··· Data under study
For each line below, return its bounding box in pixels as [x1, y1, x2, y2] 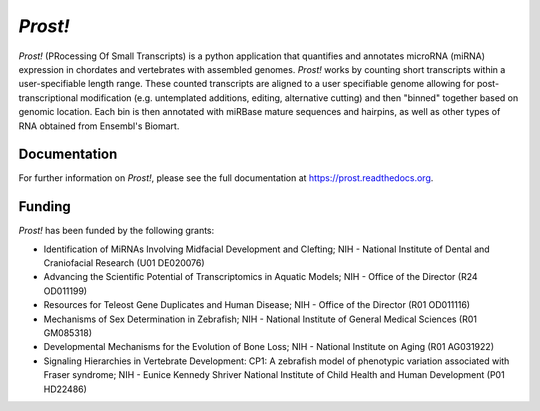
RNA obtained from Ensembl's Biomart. [18, 120, 180, 132]
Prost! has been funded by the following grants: [18, 225, 215, 237]
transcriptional [18, 91, 79, 104]
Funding [18, 198, 72, 215]
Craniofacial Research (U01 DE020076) [43, 257, 205, 269]
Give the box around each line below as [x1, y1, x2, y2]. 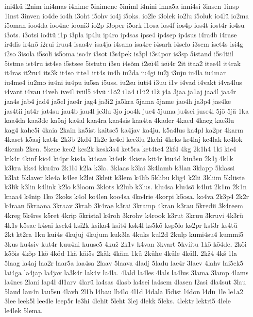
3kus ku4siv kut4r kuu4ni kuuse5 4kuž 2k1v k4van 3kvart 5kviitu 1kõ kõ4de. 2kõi [4, 238, 247, 249]
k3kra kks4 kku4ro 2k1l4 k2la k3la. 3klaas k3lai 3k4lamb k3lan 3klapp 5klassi [4, 163, 235, 173]
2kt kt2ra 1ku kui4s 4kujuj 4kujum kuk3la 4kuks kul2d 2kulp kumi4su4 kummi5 [4, 229, 244, 239]
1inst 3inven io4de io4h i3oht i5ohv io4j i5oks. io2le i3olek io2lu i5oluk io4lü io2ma [4, 10, 249, 20]
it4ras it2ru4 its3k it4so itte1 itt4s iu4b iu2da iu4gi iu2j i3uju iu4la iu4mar [4, 67, 226, 78]
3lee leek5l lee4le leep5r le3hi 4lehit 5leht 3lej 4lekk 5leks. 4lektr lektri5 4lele [4, 296, 231, 306]
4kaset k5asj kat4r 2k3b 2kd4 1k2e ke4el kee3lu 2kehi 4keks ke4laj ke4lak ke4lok [4, 134, 243, 144]
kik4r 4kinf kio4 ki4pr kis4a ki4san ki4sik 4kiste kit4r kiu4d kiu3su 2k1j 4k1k [4, 153, 234, 163]
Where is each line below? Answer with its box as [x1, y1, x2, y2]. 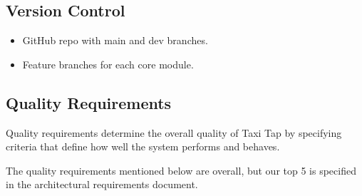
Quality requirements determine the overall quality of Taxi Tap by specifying [6, 125, 342, 140]
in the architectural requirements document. [6, 177, 198, 192]
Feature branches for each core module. [22, 56, 194, 71]
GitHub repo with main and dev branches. [22, 33, 208, 48]
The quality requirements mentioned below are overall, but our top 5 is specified [6, 163, 356, 177]
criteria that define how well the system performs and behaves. [6, 139, 280, 154]
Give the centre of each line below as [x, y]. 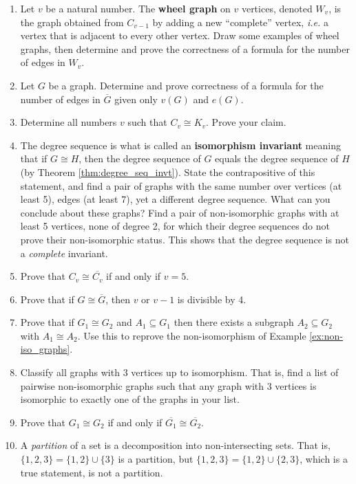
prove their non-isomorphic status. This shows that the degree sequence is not [185, 239]
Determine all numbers [69, 122]
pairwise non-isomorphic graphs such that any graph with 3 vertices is [168, 385]
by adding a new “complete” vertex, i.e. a [240, 22]
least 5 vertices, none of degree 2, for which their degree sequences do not [175, 226]
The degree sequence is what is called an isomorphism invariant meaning [180, 145]
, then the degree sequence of [140, 158]
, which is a [324, 459]
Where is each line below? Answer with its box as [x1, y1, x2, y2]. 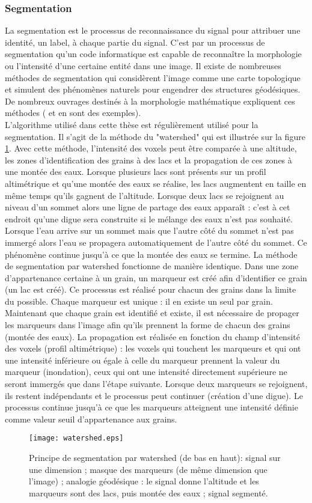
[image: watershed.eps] [29, 434, 124, 443]
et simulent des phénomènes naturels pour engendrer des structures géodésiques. [5, 83, 301, 96]
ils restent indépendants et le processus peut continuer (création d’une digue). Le [5, 389, 303, 401]
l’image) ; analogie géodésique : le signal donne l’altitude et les [29, 475, 259, 487]
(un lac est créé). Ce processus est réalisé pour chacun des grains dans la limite [5, 283, 296, 296]
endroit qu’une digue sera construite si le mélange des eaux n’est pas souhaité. [5, 212, 293, 225]
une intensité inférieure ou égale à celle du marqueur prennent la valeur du [5, 353, 280, 366]
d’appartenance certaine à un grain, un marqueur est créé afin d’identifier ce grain [5, 271, 307, 284]
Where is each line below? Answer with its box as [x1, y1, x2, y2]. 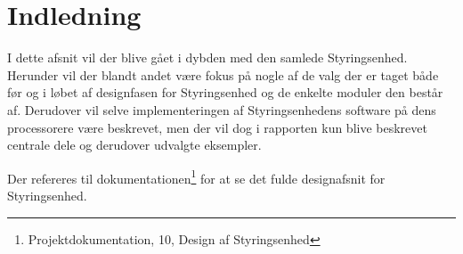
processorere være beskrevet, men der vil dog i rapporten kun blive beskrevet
······
Would you retype exactly the lines above, from the line with "GitHub repo with" to the line with "criteria that define", with both end lines kept and nothing more?

GitHub repo with main and dev branches. [22, 33, 208, 48]
The quality requirements mentioned below are overall, but our top 5 is specified [6, 163, 356, 177]
criteria that define how well the system performs and behaves. [6, 139, 280, 154]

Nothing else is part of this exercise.